## [About this exercise]
With the pictures omitted, print exactly the lines below, from the one containing "We want to tie" through the one containing "Calcula_IC_Media (muestra, nivel_confianza", and nothing else.

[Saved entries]
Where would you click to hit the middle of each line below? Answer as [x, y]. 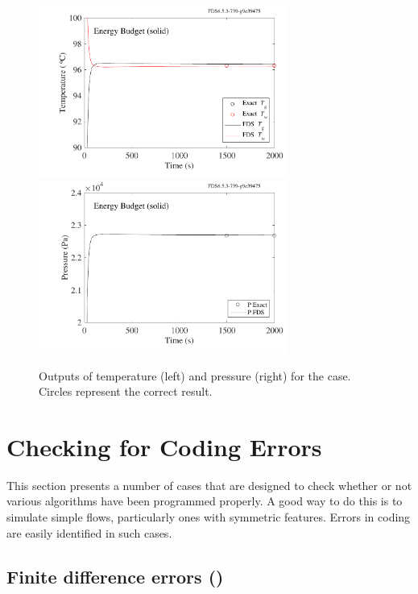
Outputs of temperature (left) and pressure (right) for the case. [195, 375]
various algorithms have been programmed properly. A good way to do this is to [205, 501]
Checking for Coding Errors [164, 446]
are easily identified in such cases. [89, 532]
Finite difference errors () [115, 576]
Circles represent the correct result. [126, 391]
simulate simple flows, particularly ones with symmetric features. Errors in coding [209, 517]
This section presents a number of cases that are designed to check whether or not [209, 485]
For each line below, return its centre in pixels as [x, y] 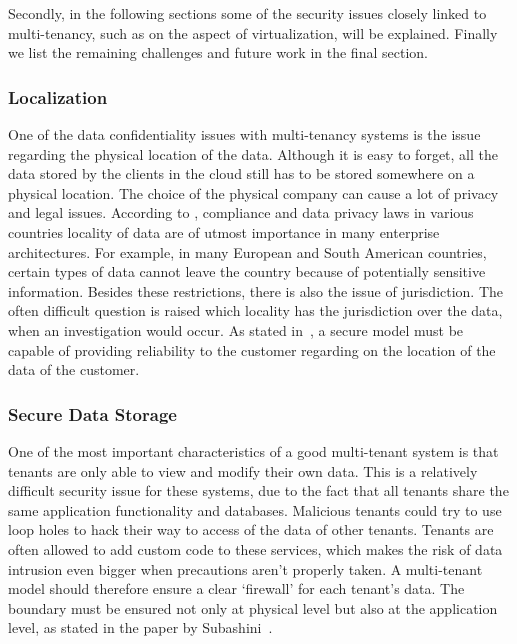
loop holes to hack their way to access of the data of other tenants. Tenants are [251, 529]
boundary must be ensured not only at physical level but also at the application [253, 607]
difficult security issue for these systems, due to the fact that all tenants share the [258, 490]
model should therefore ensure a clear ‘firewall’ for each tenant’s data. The [236, 588]
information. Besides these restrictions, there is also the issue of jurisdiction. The [256, 290]
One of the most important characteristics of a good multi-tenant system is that [253, 450]
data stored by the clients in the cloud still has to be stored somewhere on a [241, 173]
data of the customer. [74, 369]
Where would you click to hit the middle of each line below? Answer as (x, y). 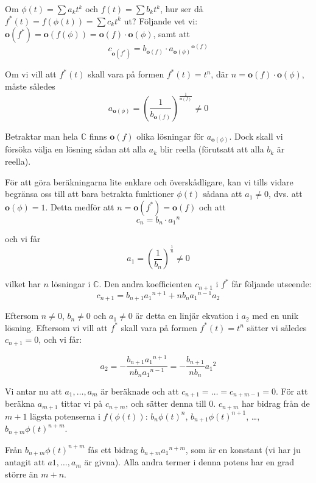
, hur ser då (182, 9)
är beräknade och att (140, 391)
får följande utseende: (272, 284)
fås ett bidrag (113, 449)
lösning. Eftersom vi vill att (56, 327)
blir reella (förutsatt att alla (212, 149)
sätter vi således (277, 327)
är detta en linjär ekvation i (187, 316)
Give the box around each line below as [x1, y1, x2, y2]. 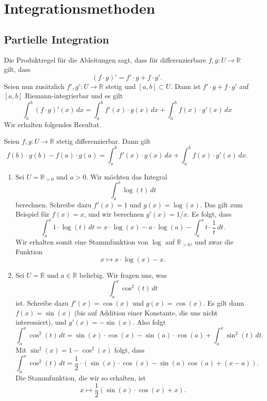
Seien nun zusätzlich [4, 81, 65, 91]
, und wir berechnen [84, 209, 144, 219]
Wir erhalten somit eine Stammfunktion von [15, 237, 149, 247]
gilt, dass [4, 64, 31, 74]
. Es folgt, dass [187, 209, 232, 219]
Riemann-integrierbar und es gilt [24, 90, 123, 101]
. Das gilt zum [200, 199, 243, 209]
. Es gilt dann [203, 298, 245, 308]
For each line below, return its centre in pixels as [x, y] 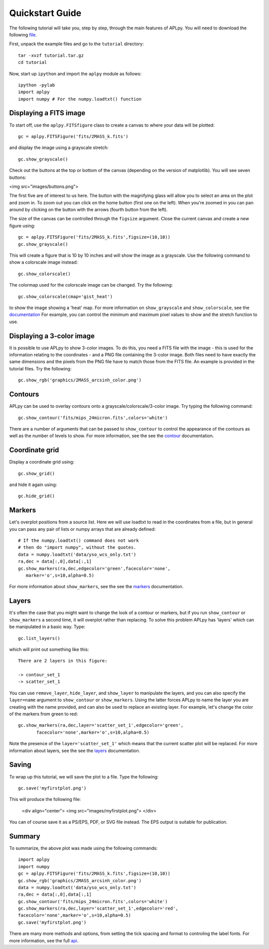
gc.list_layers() [39, 638]
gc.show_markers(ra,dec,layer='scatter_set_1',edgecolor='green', [101, 725]
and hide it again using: [33, 485]
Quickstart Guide [45, 13]
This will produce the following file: [45, 799]
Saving [20, 765]
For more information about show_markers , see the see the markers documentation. [96, 587]
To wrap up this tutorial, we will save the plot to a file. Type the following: [84, 777]
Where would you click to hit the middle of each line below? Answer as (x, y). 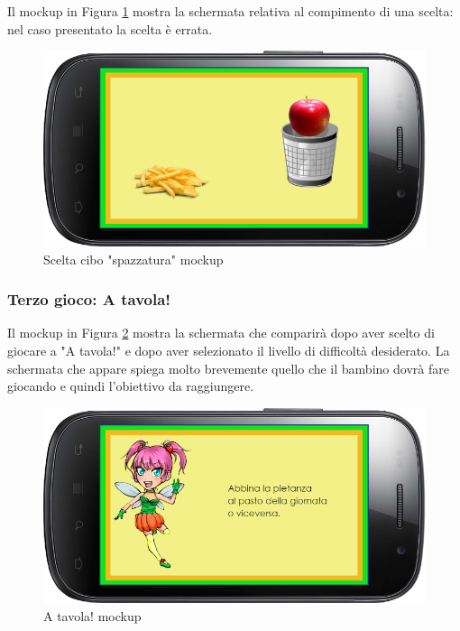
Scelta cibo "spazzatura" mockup (133, 259)
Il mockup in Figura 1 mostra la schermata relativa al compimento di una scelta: (230, 11)
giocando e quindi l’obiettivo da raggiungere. (131, 386)
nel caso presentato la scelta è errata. (110, 28)
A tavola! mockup (92, 616)
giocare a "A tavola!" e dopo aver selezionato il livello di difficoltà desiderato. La (229, 350)
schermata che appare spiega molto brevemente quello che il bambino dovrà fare (228, 368)
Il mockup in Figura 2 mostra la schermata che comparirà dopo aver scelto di (221, 333)
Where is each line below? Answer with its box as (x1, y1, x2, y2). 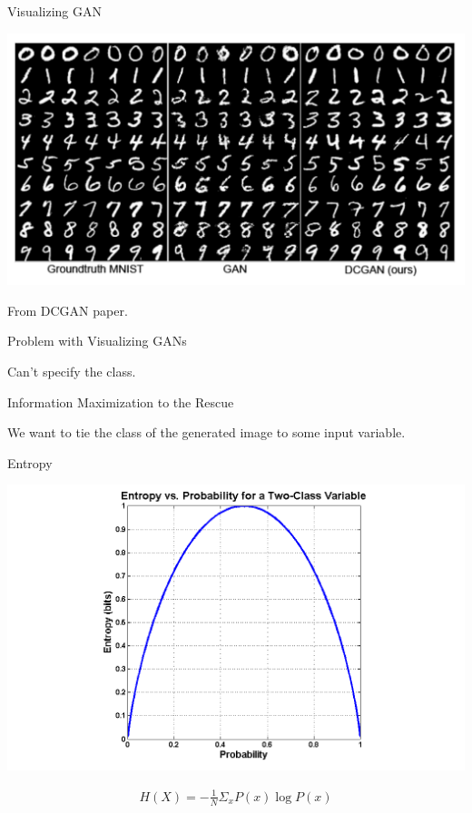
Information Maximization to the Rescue (7, 392, 234, 411)
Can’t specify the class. (7, 361, 136, 380)
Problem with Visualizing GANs (7, 331, 187, 350)
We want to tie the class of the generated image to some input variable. (7, 423, 406, 442)
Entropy (7, 453, 53, 472)
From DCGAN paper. (7, 300, 128, 319)
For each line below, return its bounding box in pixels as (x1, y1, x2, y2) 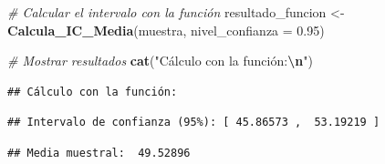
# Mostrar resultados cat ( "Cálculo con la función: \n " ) (7, 51, 313, 70)
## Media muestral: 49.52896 (7, 146, 191, 159)
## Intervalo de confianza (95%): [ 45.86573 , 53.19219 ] (7, 116, 380, 129)
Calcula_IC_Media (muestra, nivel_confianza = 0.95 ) (7, 20, 325, 39)
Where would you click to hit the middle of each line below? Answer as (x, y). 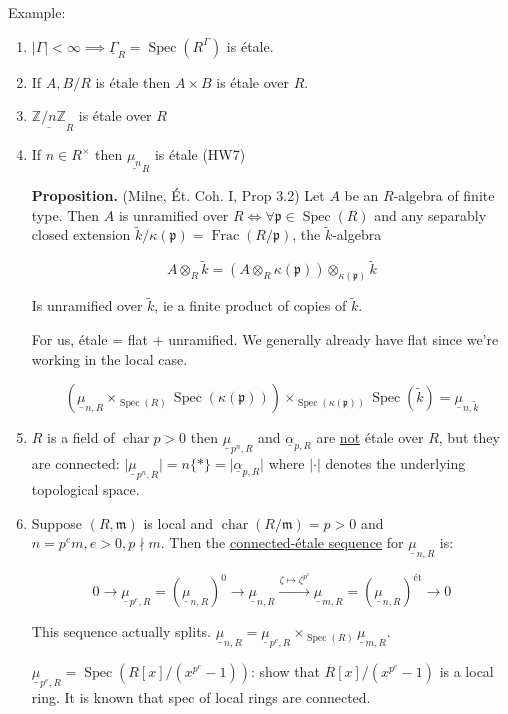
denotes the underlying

## [Your solution]
We want to tie the class of the generated image to some input variable. (7, 423, 406, 442)
Entropy (7, 453, 53, 472)
From DCGAN paper. (7, 300, 128, 319)
For each line below, return its bounding box in pixels as (x1, y1, x2, y2) 
# Mostrar resultados cat ( "Cálculo con la función: \n " ) (7, 51, 313, 70)
## Media muestral: 49.52896 (7, 146, 191, 159)
## Intervalo de confianza (95%): [ 45.86573 , 53.19219 ] (7, 116, 380, 129)
Calcula_IC_Media (muestra, nivel_confianza = 0.95 ) (7, 20, 325, 39)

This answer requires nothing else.